**What needs to be done**.
From the records below, give the number of lines that contain the string "possible", without any other text.
[Opening Provided entries section]
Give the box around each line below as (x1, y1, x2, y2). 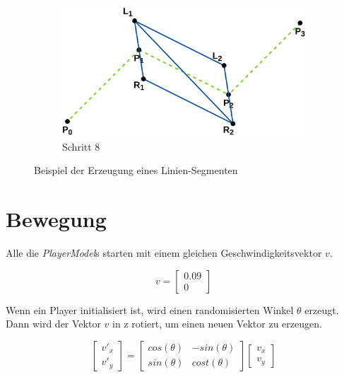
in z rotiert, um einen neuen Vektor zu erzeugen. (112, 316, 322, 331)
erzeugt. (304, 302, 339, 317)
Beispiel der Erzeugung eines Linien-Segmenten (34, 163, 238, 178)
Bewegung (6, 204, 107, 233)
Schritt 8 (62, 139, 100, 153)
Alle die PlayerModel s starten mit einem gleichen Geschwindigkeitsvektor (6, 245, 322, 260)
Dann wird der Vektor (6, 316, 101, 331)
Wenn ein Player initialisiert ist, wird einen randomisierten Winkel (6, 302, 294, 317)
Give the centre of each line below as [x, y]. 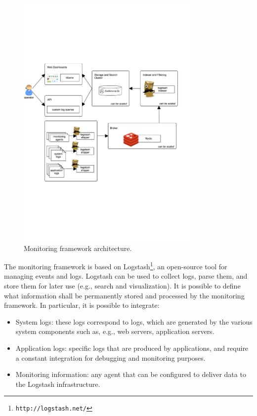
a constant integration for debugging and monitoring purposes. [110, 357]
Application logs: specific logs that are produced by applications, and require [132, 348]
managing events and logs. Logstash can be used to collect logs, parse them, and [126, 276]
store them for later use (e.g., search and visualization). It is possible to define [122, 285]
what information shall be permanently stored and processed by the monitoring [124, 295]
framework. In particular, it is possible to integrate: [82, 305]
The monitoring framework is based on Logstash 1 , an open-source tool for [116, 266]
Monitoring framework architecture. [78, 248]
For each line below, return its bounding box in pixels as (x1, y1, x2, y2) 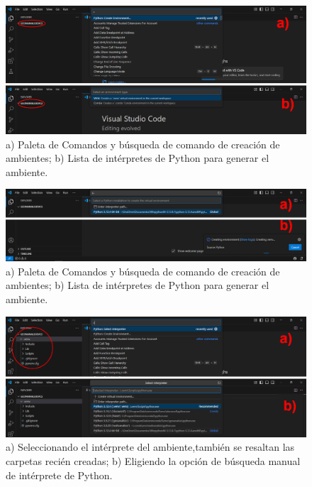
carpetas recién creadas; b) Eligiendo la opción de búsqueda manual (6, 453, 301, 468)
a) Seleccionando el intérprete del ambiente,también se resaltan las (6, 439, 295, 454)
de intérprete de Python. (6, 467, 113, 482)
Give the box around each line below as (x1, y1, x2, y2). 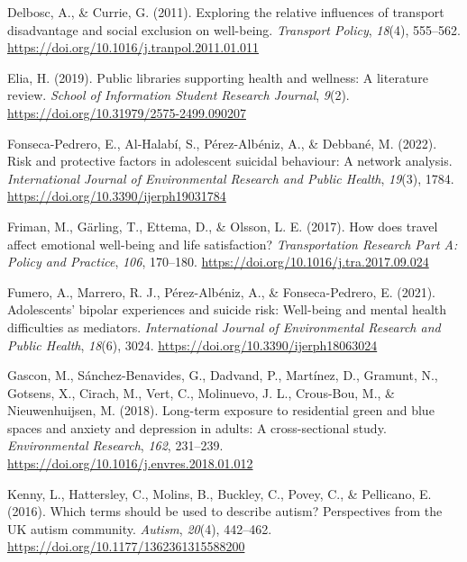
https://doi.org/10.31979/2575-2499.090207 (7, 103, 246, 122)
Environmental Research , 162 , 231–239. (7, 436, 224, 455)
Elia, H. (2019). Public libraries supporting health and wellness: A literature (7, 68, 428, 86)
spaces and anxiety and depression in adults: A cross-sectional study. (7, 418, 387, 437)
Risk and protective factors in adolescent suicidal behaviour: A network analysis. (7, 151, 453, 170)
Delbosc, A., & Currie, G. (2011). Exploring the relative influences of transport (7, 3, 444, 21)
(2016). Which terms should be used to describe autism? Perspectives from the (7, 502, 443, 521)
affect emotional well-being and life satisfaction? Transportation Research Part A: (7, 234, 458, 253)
[Closing Provided entries section]
**Task result**.
2